Soon after learning my late grandmother’s family lived in Nachlaot, I accepted an invitation for Shabbat dinner from sweet friends, Mottle and Batya Wolfe. Spending Shabbat in Nachlaot definitely felt like the most fitting way to honor my newly discovered roots. When I shared how much I wanted to spend more time where my grandmother grew up, the Wolfes seemed to read my mind and invited me to their seder. I was so touched by their invitation, but Passover was four months away. I was still touring for Cool Jew in what was fast becoming the Energizer Bunny of book tours. It just kept going and going… Could I really return so soon?
At my next stop, Limmud UK, the answer effortlessly appeared. Several participants suggested I present at Limmud Berlin and Limmud Amsterdam, both slated for May. I could fly early to Europe, add on a trip to Israel for Passover and return in time for both conferences. I would barely be home between now and then but I was used to that (!) and Passover in Nachlaot was clearly where I was meant to be… It just kept getting validated. Was it the luck of Cool Jew, my grandmother’s orchestrations on high or something else at work?
The time flew by. Finally, I landed at Mottle and Batya’s seder. They urged me to share my story again with their guests. I had long known my grandmother was born in Israel but I didn’t know she grew up in Nachlaot, near Ohel Moshe Street, where it meets Rehov Aryeh Levin, named for the great tzaddik of Jerusalem. The story kept growing…
In two weeks, it would be the 28th of Nissan, designated by the Hebrew letters kaf-chet, which form the word koach/strength. The day is the anniversary of my father’s liberation day from Buchenwald, the yahrzeit of my grandmother whose portrait I found displayed in Nachlaot and my Hebrew birthday. I planned to sponsor a Shabbat kiddush in memory of my grandmother, in honor of my father and as act of gratitude on my birthday. I had no idea where, but the less I planned, it seemed, the more the Universe provided.

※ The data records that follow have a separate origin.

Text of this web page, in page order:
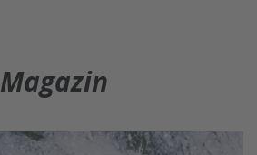
Magazin
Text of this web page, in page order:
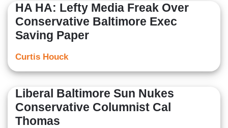
HA HA: Lefty Media Freak Over
Conservative Baltimore Exec
Saving Paper
Curtis Houck
Liberal Baltimore Sun Nukes
Conservative Columnist Cal
Thomas
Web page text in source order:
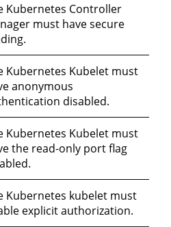
Kubernetes Controller
must have secure
Kubernetes Kubelet must
anonymous
disabled.
Kubernetes Kubelet must
the read-only port flag
Kubernetes kubelet must
explicit authorization.
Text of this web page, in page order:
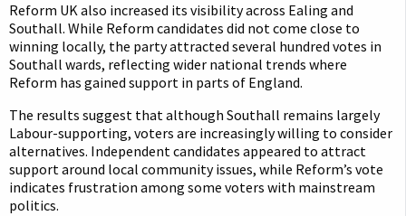
Reform UK also increased its visibility across Ealing and
Southall. While Reform candidates did not come close to
winning locally, the party attracted several hundred votes in
Southall wards, reflecting wider national trends where
Reform has gained support in parts of England.
The results suggest that although Southall remains largely
Labour-supporting, voters are increasingly willing to consider
alternatives. Independent candidates appeared to attract
support around local community issues, while Reform’s vote
indicates frustration among some voters with mainstream
politics.
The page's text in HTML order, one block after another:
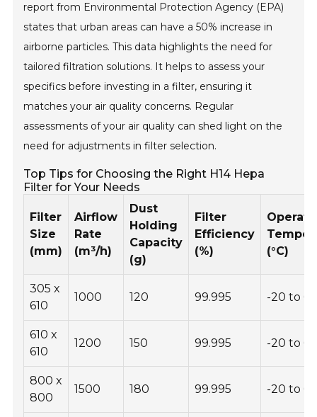
report from Environmental Protection Agency (EPA)
states that urban areas can have a 50% increase in
airborne particles. This data highlights the need for
tailored filtration solutions. It helps to assess your
specifics before investing in a filter, ensuring it
matches your air quality concerns. Regular
assessments of your air quality can shed light on the
need for adjustments in filter selection.
Top Tips for Choosing the Right H14 Hepa
Filter for Your Needs
Filter
Size
(mm)
Airflow
Rate
(m³/h)
Dust
Holding
Capacity
(g)
Filter
Efficiency
(%)
(°C)
305 x
610
1000 120 99.995 -20 to
610 x
610
1200 150 99.995 -20 to
800 x
800
1500 180 99.995 -20 to
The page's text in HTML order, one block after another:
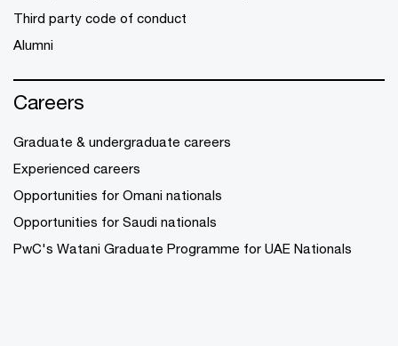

One afternoon during Passover, I went to Gan Sacher to meet friends. When they called to cancel, I realized I was so close to Nachlaot, I thought I’d “visit” my family’s portrait in the same ways others visit graves. I navigated Nachlaot’s twists and turns, delighted when I found it. I stayed for a few moments, marveling, again, over the discovery, realizing she and my great-grandparents and many other relatives had stood here, too, long before images were ever embedded in these stone walls. As I was leaving, I was stunned to find the gate of an adjacent synagogue slightly open. Without hesitation, I wandered through the gate and climbed the stairs, then stood silent on a landing. Through a glass door, I could see a group of men engaged in study. One stood up, approached the door and gave up a thumbs up, motioning me upstairs. I nodded. I wanted to see what I could find out about the portraits, but if mincha, the afternoon prayers, were part of the plan, “Okay,” I thought, “I’ll roll with it.”

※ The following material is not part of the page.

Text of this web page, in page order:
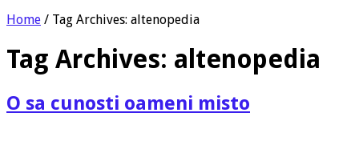
Home / Tag Archives: altenopedia
Tag Archives: altenopedia
O sa cunosti oameni misto

We climbed a narrow set of stairs outdoors to a heavy door he unlocked. I continued alone, up another narrow set of stairs indoors to the ezrat nashim. The women’s balcony offered a spectacular view of an elaborate Sefardi sanctuary. The magnificent ceiling was painted blue with gold stars. It was so close I could practically touch it. The imaginary sky met graceful renderings of the twelve tribes. Oriental rugs surrounded a raised bima and variations on an elaborate parochet, an embroidered velvet curtain, covered several spots along the walls. My favorite decoration of all was the large red neon crown adorned with the four letters of the tetragrammaton. I laughed. It was Imperial margarine meets Cool Jew.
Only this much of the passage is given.